OATH: Crónicas de Batatada e Exílio


Artigo escrito por Francisco Maia.

Por onde começar quando falamos de Oath? Poderia começar a descrever o jogo mas não acho que isso lhe faça jus. Mais que um jogo isolado, Oath é o fim de uma tese, ou pelo menos o seu ponto mais crítico. Para completa transparência, acho melhor indicar que sou fã acérrimo de tudo em que Cole Wehrle toca, desde Root a Pax Pamir, passando por An Infamous Traffic, e o meu tão-querido John Company. O homem sabe desenhar jogos, caraças! Mas mais que isso, compromete-se sempre a explorar um argumento qualquer com as mecânicas frias dos jogos de tabuleiro para que melhor possamos perceber o que afeta as dinâmicas que permeiam a sua temática.

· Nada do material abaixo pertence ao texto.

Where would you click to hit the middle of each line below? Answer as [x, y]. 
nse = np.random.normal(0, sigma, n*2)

Em Oath, o argumento debate a seguinte questão: o que faz com que reinos e impérios nasçam, triunfem e inevitavelmente padeçam num fatídico declínio? Porque caiu Roma? A pergunta não só é realmente interessante como desperta a curiosidade de qualquer jogador, especialmente aqueles que jogam jogos históricos. Começamos o jogo na mais ligeira assimetria: ou somos a Chanceler do reino em questão, ou somos a aristocracia exilada. Em termos de regras, maioritariamente são equivalentes, mas em termos de posicionamento - coisa que acaba por ser o ganha-pão de Oath, não podiam ser mais diferentes.

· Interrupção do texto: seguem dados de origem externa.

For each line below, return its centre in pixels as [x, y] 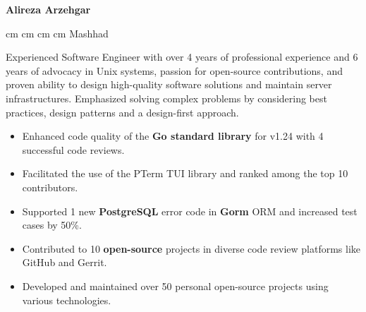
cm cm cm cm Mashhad [57, 33]
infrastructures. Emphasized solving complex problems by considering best [166, 98]
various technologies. [67, 300]
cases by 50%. [52, 225]
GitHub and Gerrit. [65, 262]
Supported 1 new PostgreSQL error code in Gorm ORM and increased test [190, 211]
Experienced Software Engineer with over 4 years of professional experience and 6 [182, 57]
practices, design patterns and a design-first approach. [122, 112]

Em Oath ganha quem providenciar ao reino o que o reino precisa. Em cada jogo estará presente apenas uma de quatro ideologias (condições de vitória) que poderão consistir em controlar mais territórios que os adversários, contar com o apoio do povo, dominar os segredos e história da nação, ou possuir o maior espólio de relíquias e artefactos. A Chanceler está encarregue de manter qualquer que seja a ideologia deste jogo em particular, com a ajuda dos seus Cidadãos (Exilados convertidos ao poder do Império). Se o conseguir fazer, fantástico - mantém-se Chanceler e erguem-se monumentos à sua majestosidade. Mas se algum dos Exilados mostrar maior perícia que ela, usurpam de imediato o seu trono. Até aqui é um jogo de puxa-e-estica comum a demasiados jogos. Mas agora vejamos o que faz Oath de diferente.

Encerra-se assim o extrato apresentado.